Throughout the growth of our second batch, we made a deliberate choice to maintain the camera in an unchanging position. This allowed us to document the progress of the plants consistently and accurately. Here is the current status of the second batch's growth: [Include the relevant information or provide a link to the progress update if available].

Lessons learned

Nothing is as simple as it seems

Initially, I naively anticipated that this project would be a straightforward endeavor lasting only two to three months. However, the reality proved to be far more complex, resulting in a completion timeline exceeding a year.
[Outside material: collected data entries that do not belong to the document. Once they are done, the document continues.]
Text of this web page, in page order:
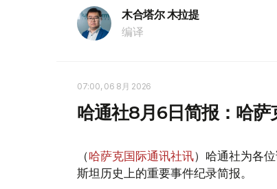
木合塔尔 木拉提
编译
07:00, 06 8月 2026
哈通社8月6日简报：哈萨
（哈萨克国际通讯社讯）哈通社为各
斯坦历史上的重要事件纪录简报。
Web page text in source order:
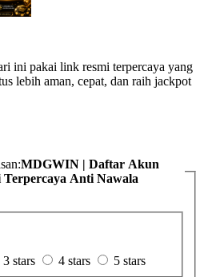
ini pakai link resmi terpercaya yang
lebih aman, cepat, dan raih jackpot
MDGWIN | Daftar Akun
Anti Nawala
3 stars 4 stars
5 stars
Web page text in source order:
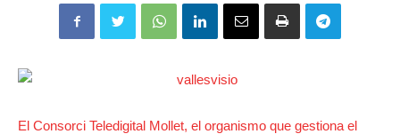
El Consorci Teledigital Mollet, el organismo que gestiona el
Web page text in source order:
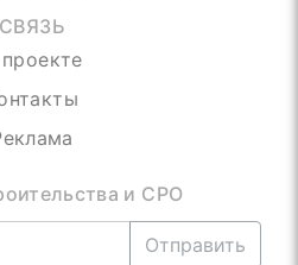
СВЯЗЬ
только самое важное
Отправить
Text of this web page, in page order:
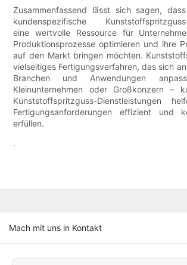
Zusammenfassend lässt sich sagen,
kundenspezifische Kunststoffspritzguss-
eine wertvolle Ressource für
Produktionsprozesse optimieren und ihre
auf den Markt bringen möchten.
vielseitiges Fertigungsverfahren, das sich
Branchen und Anwendungen
Kleinunternehmen oder Großkonzern –
Kunststoffspritzguss-Dienstleistungen
Fertigungsanforderungen effizient und
erfüllen.
.
Mach mit uns in Kontakt
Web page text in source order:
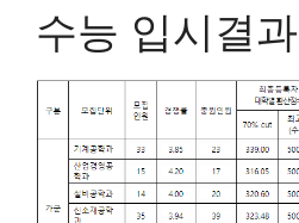
수능 입시결과
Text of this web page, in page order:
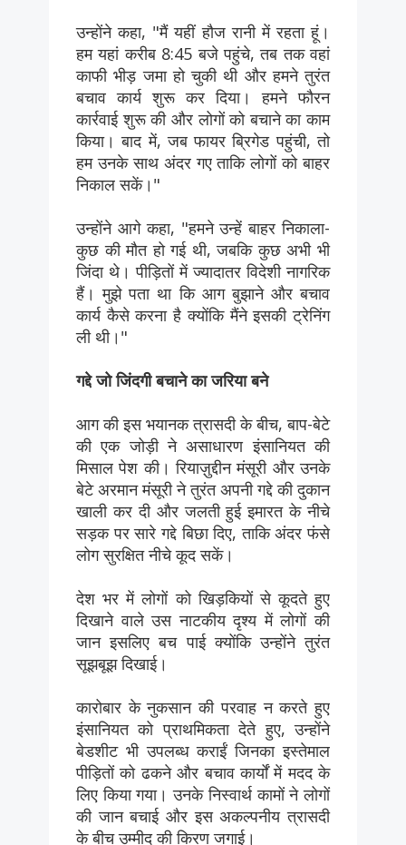
उन्होंने कहा, "मैं यहीं हौज रानी में रहता हूं।
हम यहां करीब 8:45 बजे पहुंचे, तब तक वहां
काफी भीड़ जमा हो चुकी थी और हमने तुरंत
बचाव कार्य शुरू कर दिया। हमने फौरन
कार्रवाई शुरू की और लोगों को बचाने का काम
किया। बाद में, जब फायर ब्रिगेड पहुंची, तो
हम उनके साथ अंदर गए ताकि लोगों को बाहर
निकाल सकें।"
उन्होंने आगे कहा, "हमने उन्हें बाहर निकाला-
कुछ की मौत हो गई थी, जबकि कुछ अभी भी
जिंदा थे। पीड़ितों में ज्यादातर विदेशी नागरिक
हैं। मुझे पता था कि आग बुझाने और बचाव
कार्य कैसे करना है क्योंकि मैंने इसकी ट्रेनिंग
ली थी।"
गद्दे जो जिंदगी बचाने का जरिया बने
आग की इस भयानक त्रासदी के बीच, बाप-बेटे
की एक जोड़ी ने असाधारण इंसानियत की
मिसाल पेश की। रियाज़ुद्दीन मंसूरी और उनके
बेटे अरमान मंसूरी ने तुरंत अपनी गद्दे की दुकान
खाली कर दी और जलती हुई इमारत के नीचे
सड़क पर सारे गद्दे बिछा दिए, ताकि अंदर फंसे
लोग सुरक्षित नीचे कूद सकें।
देश भर में लोगों को खिड़कियों से कूदते हुए
दिखाने वाले उस नाटकीय दृश्य में लोगों की
जान इसलिए बच पाई क्योंकि उन्होंने तुरंत
सूझबूझ दिखाई।
कारोबार के नुकसान की परवाह न करते हुए
इंसानियत को प्राथमिकता देते हुए, उन्होंने
बेडशीट भी उपलब्ध कराईं जिनका इस्तेमाल
पीड़ितों को ढकने और बचाव कार्यों में मदद के
लिए किया गया। उनके निस्वार्थ कामों ने लोगों
की जान बचाई और इस अकल्पनीय त्रासदी
के बीच उम्मीद की किरण जगाई।
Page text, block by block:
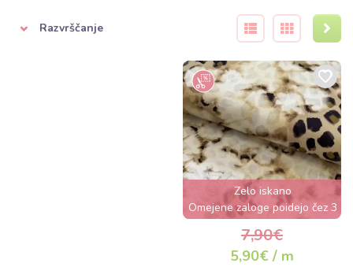
Nasveti za vzdrževanje
Viskoza zahteva nežno ravnanje. Priporočamo pranje na nizkih
temperaturah (do 30°C) in likanje z narobe strani. Ker ima
naravno osnovo, se blago pri prvem pranju rado nekoliko skrči,
pred krojenjem.
Razvrščanje
Zelo iskano
Omejene zaloge poidejo čez 3
dni
7,90€
5,90€ / m
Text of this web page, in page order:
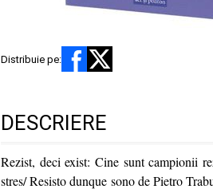
Distribuie pe:
DESCRIERE
Rezist, deci exist: Cine sunt campionii
stres/ Resisto dunque sono de Pietro
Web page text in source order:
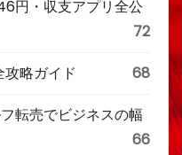
円・収支アプリ全公
72
攻略ガイド 68
転売でビジネスの幅
66
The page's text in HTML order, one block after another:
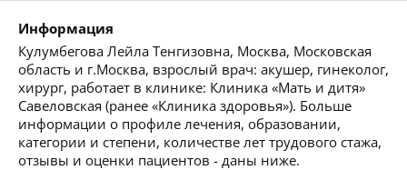
Информация
Кулумбегова Лейла Тенгизовна, Москва, Московская
область и г.Москва, взрослый врач: акушер, гинеколог,
хирург, работает в клинике: Клиника «Мать и дитя»
Савеловская (ранее «Клиника здоровья»). Больше
информации о профиле лечения, образовании,
категории и степени, количестве лет трудового стажа,
отзывы и оценки пациентов - даны ниже.
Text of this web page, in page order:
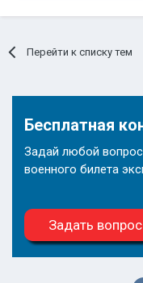
Перейти к списку тем
Бесплатная
Задай любой
военного билета
Задать вопрос
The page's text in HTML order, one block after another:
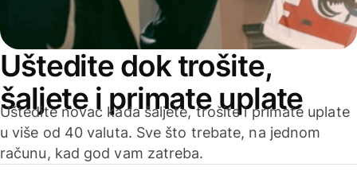
Uštedite dok trošite,
šaljete i primate uplate
Uštedite novac kada šaljete, trošite i primate uplate
u više od 40 valuta. Sve što trebate, na jednom
računu, kad god vam zatreba.
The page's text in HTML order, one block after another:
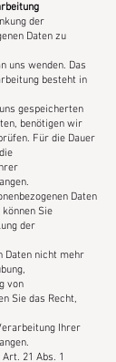
der
Daten zu
uns wenden. Das
besteht in
gespeicherten
benötigen wir
Für die Dauer
Daten
Sie
der
Daten nicht mehr
von
Sie das Recht,
Ihrer
21 Abs. 1
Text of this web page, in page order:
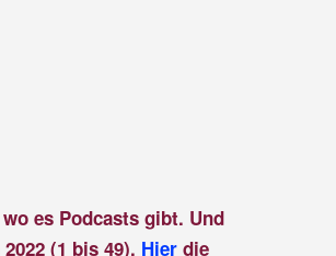
es Podcasts gibt. Und
(1 bis 49). Hier die
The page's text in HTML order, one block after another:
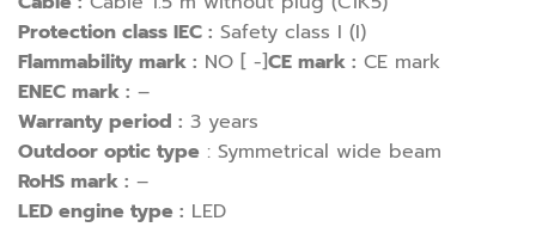
Protection class IEC : Safety class I (I)
Flammability mark : NO [ -]CE mark : CE mark
ENEC mark : –
Warranty period : 3 years
Outdoor optic type : Symmetrical wide beam
RoHS mark : –
LED engine type : LED
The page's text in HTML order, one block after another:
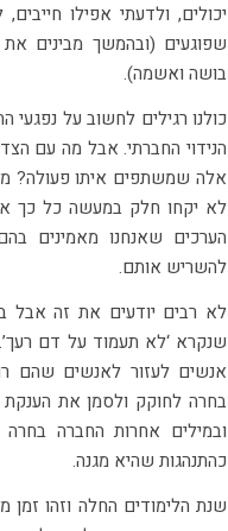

It served as a poignant reminder of a valuable lesson imparted by Joel Spolsky, a renowned software essayist: nothing is as simple as it appears at first glance. This lesson has been ingrained in me for quite some time, and I fully anticipate encountering similar challenges and learning experiences on future software projects.

Electronics: start with the basics

When I embarked on the GreenPiThumb project, my understanding of electronics was limited to vague recollections from my high school physics class. To bridge this knowledge gap, I decided to invest in an Arduino starter kit and diligently worked through the accompanying tutorials. This approach proved to be both enjoyable and immensely beneficial.

The tutorials were thoughtfully designed, gradually introducing concepts in a way that allowed me to grasp the fundamentals before delving into more advanced topics. The incremental progression helped solidify my understanding and build a strong foundation in electronics. As a result, I wholeheartedly recommend this kit to anyone who is new to electronics and eager to explore this fascinating field.

Test hardware in isolation

Some individuals who have collaborated with me on software projects have used terms like “anal retentive” or “overly pedantic” to describe my coding style. However, I prefer to perceive my approach as “rigorous.” In the case of GreenPiThumb, we prioritized the software development phase and meticulously adhered to a rigorous process. Each software component underwent thorough peer review and comprehensive testing, ensuring its reliability and functionality.

However, when it came to the hardware aspect, our methodology was far from rigorous. In fact, one might even describe it as cavalier and laughably naive. Our initial strategy for testing the hardware components involved writing a basic version of GreenPiThumb's software, connecting all the sensors on a test board, and running the system to observe the results.

To our disappointment, this approach yielded nothing of value. It quickly became apparent that this was an ineffective strategy for testing hardware. Each electronics component within a system carries the potential for failure, whether due to inherent defects or faulty installation. By connecting all the components simultaneously, we lacked the means to identify which specific piece or pieces were malfunctioning.

As we gained more experience, we developed a valuable lesson in testing our sensors in isolation. We recognized the importance of creating dedicated diagnostic scripts for each hardware component. Now, whenever we make adjustments to the hardware setup, our initial step is to run these diagnostic scripts to ensure that the readings obtained are logical and accurate.

In instances where a new hardware component fails to function properly, we have adopted a systematic approach using a multimeter to identify the underlying cause. In hindsight, acquiring the multimeter earlier would have been a wise decision. Its affordable price of just $13 belies the countless hours of frustration and confusion it could have saved us.